### TASK INPUTS
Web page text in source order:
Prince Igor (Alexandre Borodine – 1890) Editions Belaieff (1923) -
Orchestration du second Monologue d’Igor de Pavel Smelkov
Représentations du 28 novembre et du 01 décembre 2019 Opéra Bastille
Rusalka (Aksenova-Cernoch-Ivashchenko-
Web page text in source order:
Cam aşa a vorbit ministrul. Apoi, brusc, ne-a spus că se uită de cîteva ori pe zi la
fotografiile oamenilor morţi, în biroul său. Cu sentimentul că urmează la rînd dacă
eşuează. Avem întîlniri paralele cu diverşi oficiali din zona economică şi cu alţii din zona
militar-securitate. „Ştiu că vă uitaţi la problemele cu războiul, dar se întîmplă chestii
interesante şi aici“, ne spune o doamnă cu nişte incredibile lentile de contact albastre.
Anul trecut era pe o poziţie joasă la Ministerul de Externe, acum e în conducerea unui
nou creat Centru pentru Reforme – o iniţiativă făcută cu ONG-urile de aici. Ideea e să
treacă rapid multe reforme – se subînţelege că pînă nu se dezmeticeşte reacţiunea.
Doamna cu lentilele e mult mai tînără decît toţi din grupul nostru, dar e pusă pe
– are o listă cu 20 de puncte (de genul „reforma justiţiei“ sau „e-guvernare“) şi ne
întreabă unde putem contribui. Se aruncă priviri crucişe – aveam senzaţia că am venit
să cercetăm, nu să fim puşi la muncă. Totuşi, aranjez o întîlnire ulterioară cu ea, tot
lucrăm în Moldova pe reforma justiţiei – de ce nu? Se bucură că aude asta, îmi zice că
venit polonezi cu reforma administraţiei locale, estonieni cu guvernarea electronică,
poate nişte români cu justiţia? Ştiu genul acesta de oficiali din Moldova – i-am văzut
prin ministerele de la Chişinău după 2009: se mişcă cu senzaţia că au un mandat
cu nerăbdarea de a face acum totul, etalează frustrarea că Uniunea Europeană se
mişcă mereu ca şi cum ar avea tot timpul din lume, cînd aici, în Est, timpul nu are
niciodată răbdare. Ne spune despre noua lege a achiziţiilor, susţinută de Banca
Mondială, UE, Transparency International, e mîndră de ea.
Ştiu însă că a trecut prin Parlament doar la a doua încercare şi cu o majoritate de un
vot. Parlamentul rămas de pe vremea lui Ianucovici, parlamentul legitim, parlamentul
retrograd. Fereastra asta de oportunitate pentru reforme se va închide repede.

==

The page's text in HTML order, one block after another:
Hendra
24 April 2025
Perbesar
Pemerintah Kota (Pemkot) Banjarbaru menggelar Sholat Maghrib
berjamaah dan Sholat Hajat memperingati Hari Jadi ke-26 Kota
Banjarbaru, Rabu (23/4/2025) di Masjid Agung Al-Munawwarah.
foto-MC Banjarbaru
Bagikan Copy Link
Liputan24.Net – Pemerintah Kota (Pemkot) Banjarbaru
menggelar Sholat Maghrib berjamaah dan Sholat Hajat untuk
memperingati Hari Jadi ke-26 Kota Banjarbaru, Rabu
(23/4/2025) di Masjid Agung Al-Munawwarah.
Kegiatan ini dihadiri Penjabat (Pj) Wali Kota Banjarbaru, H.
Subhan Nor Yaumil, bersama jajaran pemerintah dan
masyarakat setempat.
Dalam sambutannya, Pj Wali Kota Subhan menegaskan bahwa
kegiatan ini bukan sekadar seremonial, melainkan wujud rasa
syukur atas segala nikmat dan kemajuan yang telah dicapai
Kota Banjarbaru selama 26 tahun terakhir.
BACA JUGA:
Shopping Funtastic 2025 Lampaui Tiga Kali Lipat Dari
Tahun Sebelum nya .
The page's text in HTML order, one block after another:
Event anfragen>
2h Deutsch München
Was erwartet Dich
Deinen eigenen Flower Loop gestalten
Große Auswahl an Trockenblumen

### DIRECTIONS FOR THIS TASK
Show every line of the listing in which the string "Wali" can be found.

### SOLUTION TO THE EXERCISE
Kegiatan ini dihadiri Penjabat (Pj) Wali Kota Banjarbaru, H.
Dalam sambutannya, Pj Wali Kota Subhan menegaskan bahwa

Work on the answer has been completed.